───── MATERIAL SHOWN ─────

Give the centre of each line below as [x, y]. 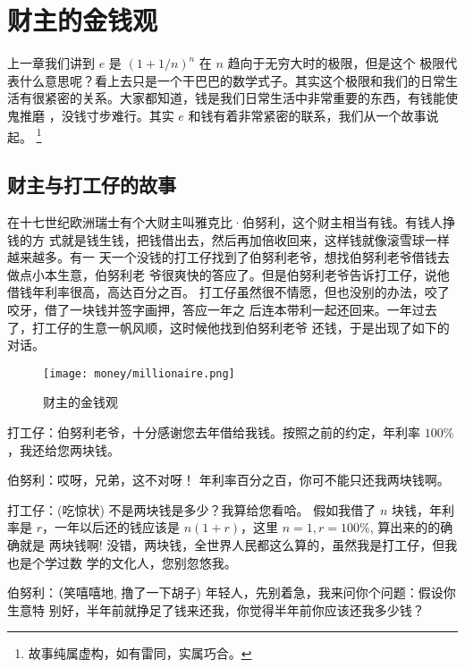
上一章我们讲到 [51, 63]
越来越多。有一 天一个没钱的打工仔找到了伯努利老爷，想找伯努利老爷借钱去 [228, 257]
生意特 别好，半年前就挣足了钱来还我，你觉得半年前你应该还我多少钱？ [216, 609]
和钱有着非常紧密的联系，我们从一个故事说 [313, 115]
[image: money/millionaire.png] [139, 373]
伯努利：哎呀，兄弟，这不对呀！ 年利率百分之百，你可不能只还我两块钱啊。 [228, 480]
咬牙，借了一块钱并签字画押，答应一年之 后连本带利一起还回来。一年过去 [222, 309]
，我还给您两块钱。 [63, 449]
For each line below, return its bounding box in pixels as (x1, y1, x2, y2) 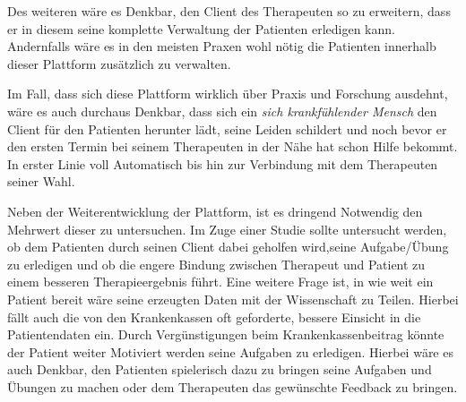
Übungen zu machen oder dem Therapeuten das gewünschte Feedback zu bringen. (7, 377, 458, 396)
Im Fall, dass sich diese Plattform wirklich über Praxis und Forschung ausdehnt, (7, 84, 448, 103)
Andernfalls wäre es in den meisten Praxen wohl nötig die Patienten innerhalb (7, 37, 436, 56)
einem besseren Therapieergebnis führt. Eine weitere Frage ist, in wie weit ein (7, 272, 434, 291)
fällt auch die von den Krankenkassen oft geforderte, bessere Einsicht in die (7, 307, 421, 326)
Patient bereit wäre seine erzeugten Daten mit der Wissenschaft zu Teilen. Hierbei (7, 289, 459, 308)
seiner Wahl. (7, 172, 75, 191)
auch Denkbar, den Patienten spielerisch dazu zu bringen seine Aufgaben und (7, 360, 432, 379)
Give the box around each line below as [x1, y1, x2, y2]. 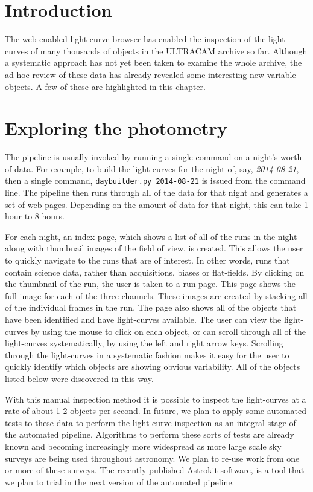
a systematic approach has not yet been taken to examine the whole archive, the [5, 56, 302, 69]
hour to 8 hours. [5, 210, 65, 222]
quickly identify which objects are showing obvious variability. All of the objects [5, 360, 300, 373]
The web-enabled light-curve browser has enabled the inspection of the [5, 33, 266, 45]
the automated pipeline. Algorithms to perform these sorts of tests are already [5, 428, 294, 441]
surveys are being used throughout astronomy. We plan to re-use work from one [5, 452, 300, 464]
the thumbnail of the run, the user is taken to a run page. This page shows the [5, 277, 296, 290]
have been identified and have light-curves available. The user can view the [5, 313, 282, 325]

─────

* TASK PROMPT: All lines that contain the word "bringen" must be copied from the records above.

* SOLUTION TO THIS EXERCISE:
Übungen zu machen oder dem Therapeuten das gewünschte Feedback zu bringen. (7, 377, 458, 396)
auch Denkbar, den Patienten spielerisch dazu zu bringen seine Aufgaben und (7, 360, 432, 379)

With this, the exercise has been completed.